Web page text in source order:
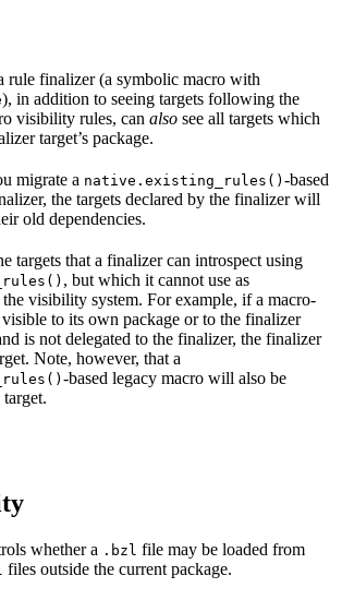
rule finalizer (a symbolic macro with
), in addition to seeing targets following the
visibility rules, can also see all targets which
target’s package.
migrate a native.existing_rules() -based
the targets declared by the finalizer will
old dependencies.
targets that a finalizer can introspect using
, but which it cannot use as
the visibility system. For example, if a macro-
to its own package or to the finalizer
is not delegated to the finalizer, the finalizer
Note, however, that a
-based legacy macro will also be
target.
whether a .bzl file may be loaded from
files outside the current package.
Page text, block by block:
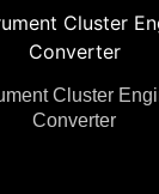
Cluster
Converter
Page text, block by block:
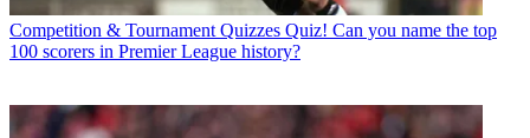
Competition & Tournament Quizzes Quiz! Can you name the top
100 scorers in Premier League history?
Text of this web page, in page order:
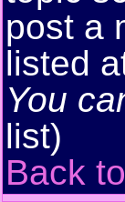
--
Excluding the images, return each record above precisely as written.

§ ANSWER FOR THE TASK:
Web page text in source order:
rule finalizer (a symbolic macro with
), in addition to seeing targets following the
visibility rules, can also see all targets which
target’s package.
migrate a native.existing_rules() -based
the targets declared by the finalizer will
old dependencies.
targets that a finalizer can introspect using
, but which it cannot use as
the visibility system. For example, if a macro-
to its own package or to the finalizer
is not delegated to the finalizer, the finalizer
Note, however, that a
-based legacy macro will also be
target.
whether a .bzl file may be loaded from
files outside the current package.
Page text, block by block:
Cluster
Converter
Page text, block by block:
Competition & Tournament Quizzes Quiz! Can you name the top
100 scorers in Premier League history?
Text of this web page, in page order:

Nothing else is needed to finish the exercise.